Stage	Goal	Key technique
Cold-start SFT	Produce labels + explanations	Synthetic data + three-step filter
Rule-based RL	Boost accuracy & explanation quality	GRPO policy optimisation + composite reward

Model size: 8-billion parameters (Llama-3.1-8B-Instruct as backbone).

3.1 Synthetic data generation

◉

Prompt DeepSeek-V3.2-Think with (doc, claim) pairs from public corpora.
◉

Ask for chain-of-thought → explanation → label.
◉

Output format strictly:

<claim> ... </claim>
<explanation> ... </explanation>
<label> 0 or 1 </label>

3.2 Triple filter before SFT

Label correctness – discard if synthetic label ≠ gold label.
Explanation quality – keep only samples that lower perplexity of a small verifier (Llama-3.1-8B) when the explanation is present.
Data diversity – K-Medoids clustering (k=10) to avoid collapsed domains.

Numbers
52 k synthetic → 35 k after label filter → 11.9 k after all filters.

3.3 Reinforcement-learning details

◉

Algorithm: GRPO (Group Relative Policy Optimisation) – no extra critic model.
◉

Group size G = 7; temperature = 0.6.
◉

Reward = pred_correct + exp_useful + format_ok (each 0/1).
◉

Updates run for 2 epochs on 16 k CG2C examples.

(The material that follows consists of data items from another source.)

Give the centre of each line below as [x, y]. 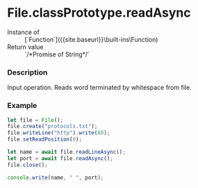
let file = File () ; [35, 120]
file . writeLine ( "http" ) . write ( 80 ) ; [59, 133]
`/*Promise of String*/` [57, 54]
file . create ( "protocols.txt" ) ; [52, 127]
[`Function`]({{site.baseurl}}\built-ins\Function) [91, 39]
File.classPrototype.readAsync [99, 13]
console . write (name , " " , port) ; [56, 178]
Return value [25, 47]
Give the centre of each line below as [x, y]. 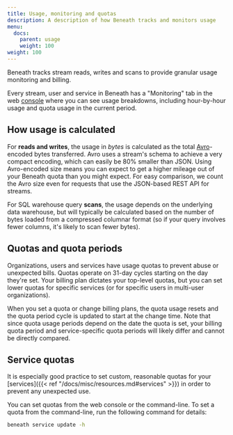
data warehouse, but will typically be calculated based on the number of [111, 212]
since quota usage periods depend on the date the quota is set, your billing [115, 323]
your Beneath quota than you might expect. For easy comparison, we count [115, 176]
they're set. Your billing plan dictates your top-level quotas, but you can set [115, 280]
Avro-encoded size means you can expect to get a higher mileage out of [111, 168]
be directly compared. [39, 338]
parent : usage [40, 40]
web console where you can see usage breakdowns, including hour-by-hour [116, 100]
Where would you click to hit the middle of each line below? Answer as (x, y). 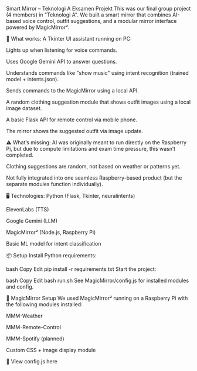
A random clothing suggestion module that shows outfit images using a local (98, 102)
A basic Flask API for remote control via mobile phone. (72, 120)
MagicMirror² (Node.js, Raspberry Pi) (51, 232)
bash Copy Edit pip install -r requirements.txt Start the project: (81, 269)
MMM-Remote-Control (34, 327)
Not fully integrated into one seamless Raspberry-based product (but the (94, 178)
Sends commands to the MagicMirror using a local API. (72, 90)
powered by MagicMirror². (38, 27)
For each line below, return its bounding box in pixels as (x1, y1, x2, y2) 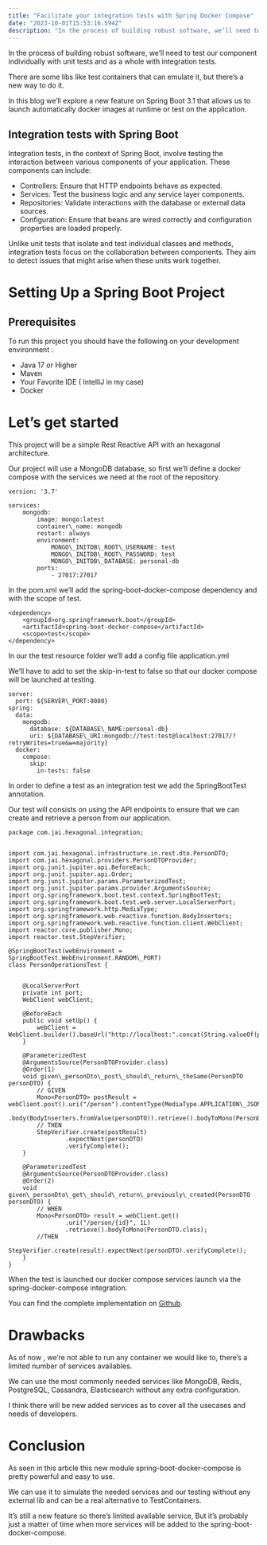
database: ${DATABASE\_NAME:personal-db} (29, 726, 169, 733)
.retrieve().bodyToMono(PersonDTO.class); (64, 1226, 208, 1234)
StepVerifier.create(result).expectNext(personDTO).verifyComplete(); (8, 1247, 247, 1255)
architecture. (8, 448, 50, 458)
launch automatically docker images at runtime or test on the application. (8, 104, 247, 114)
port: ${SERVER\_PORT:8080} (15, 698, 109, 706)
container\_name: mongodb (37, 522, 123, 530)
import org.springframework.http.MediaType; (8, 905, 158, 913)

4. Data recipe: public sets only

Split	Source	Task type	Samples	Licence
SFT	ANLI, C2D, D2C	NLI & synthetic QA	11.9 k	Apache-2.0
RL	CG2C-MHQA/DOC	Multi-hop claims	16.7 k	Apache-2.0
Eval	LLM-AggreFact (11 tasks)	Summarisation, RAG, dialogue	21 k	MIT-style
Eval	HoVer	2-4 hop Wikipedia claims	4 k	CC-BY-SA

No private paid API data—anyone can re-create the weights.

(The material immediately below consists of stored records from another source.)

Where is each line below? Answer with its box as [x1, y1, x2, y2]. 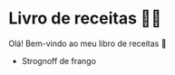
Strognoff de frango [21, 55, 97, 66]
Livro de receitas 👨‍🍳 [8, 8, 162, 29]
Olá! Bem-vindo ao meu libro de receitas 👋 [8, 38, 167, 49]
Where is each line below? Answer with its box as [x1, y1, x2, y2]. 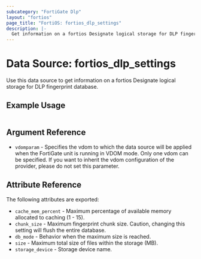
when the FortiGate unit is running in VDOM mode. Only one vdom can [14, 149, 188, 156]
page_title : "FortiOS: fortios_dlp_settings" [6, 20, 121, 26]
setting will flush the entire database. [14, 226, 106, 234]
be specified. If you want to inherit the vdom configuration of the [14, 156, 175, 163]
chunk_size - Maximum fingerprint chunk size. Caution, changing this [14, 220, 185, 227]
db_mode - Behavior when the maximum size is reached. [14, 233, 151, 240]
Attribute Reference [6, 180, 82, 190]
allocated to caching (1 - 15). [14, 213, 85, 221]

5. Benchmark results: 12 data sets, one table

Macro-F1 (%) averaged over 12 tasks; ↓ lower std. dev. = more consistent.

Model	Mean F1	Std.	Params	GPU $/1k*
GPT-4.1	83.0	6.5	?	11.4
o3	82.1	6.0	?	8.8
MiniCheck-7B	80.7	7.5	7 B	0.3
FaithLens-8B	86.4	4.6	8 B	0.1

*Cost on NVIDIA A800-SXM4-80G: electricity + amortised hardware.

Explanation quality (GPT-4.1 as judge, 120 samples):

Dimension	GPT-4o	FaithLens
Readability /100	84.1	90.4
Helpfulness /100	82.9	93.4
Informativeness /100	83.7	85.4

FaithLens scores higher on helpfulness because it quotes the exact sentence that contradicts the claim.

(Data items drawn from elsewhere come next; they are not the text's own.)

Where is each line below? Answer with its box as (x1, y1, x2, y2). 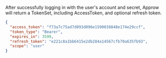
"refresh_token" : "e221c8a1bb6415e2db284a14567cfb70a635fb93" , (10, 38, 148, 44)
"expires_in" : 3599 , (10, 34, 54, 39)
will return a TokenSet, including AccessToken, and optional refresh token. (5, 10, 162, 16)
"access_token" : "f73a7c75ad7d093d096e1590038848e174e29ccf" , (10, 24, 146, 30)
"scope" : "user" (10, 44, 45, 49)
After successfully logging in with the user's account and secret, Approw (5, 5, 159, 10)
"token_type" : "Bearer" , (10, 29, 63, 34)

6. Install & inference in < 5 minutes

System: Ubuntu 20.04, CUDA ≥ 11.8, Python 3.9+

# 1. clone
git clone https://github.com/S1s-Z/FaithLens.git
cd FaithLens

# 2. install
pip install -e .          # or: pip install "faithlens @ git+https://github.com/S1s-Z/FaithLens.git@master"

# 3. run quick-start
python quickstart.py

quickstart.py (copy–paste ready):

from faithlens.inference import FaithLensInfer
import json

model = FaithLensInfer(
    model_name="ssz1111/FaithLens",
    device="cuda:0"
)

out = model.infer(
    docs=["Romanian club Ceahlaul dismissed coach Ze Maria after a poor run. He was reinstated the next day, then lost 2-0 on Saturday."],
    claims=["Ze Maria was fired twice in the same week."]
)

print(json.dumps(out, indent=2))

Output:

[
  {
    "claim": "Ze Maria was fired twice in the same week.",
    "label": 0,
    "explanation": "The document records only one dismissal and one reinstatement; a second dismissal is never mentioned, so the claim is hallucinated."
  }
]

Memory: 16 GB GPU RAM (FP16) or 8 GB (INT4).
Speed: ~120 tokens/s on a single A800.

7. Re-training on your own corpus

7.1 Prepare JSONL

Each line:

{"doc": "...", "claim": "...", "cot": "step-by-step reasoning", "explanation": "...", "label": 0}

7.2 SFT script (already in repo)

cd training/sft
pip install -r requirements.txt
bash train_llama8b_instruct.sh   # edit paths inside

Key hyper-parameters:

◉

LR = 1 × 10⁻⁵, batch = 16, epochs = 3, DeepSpeed Zero-3, BF16
◉

Hardware: 4 × A800 80 GB ≈ 6 hours

7.3 Optional RL boost

cd ../verl
pip install -r requirements.txt
bash rl_training.sh              # needs 7 × A800 80 GB

Without RL you lose ~2.3 F1 points on average—still competitive.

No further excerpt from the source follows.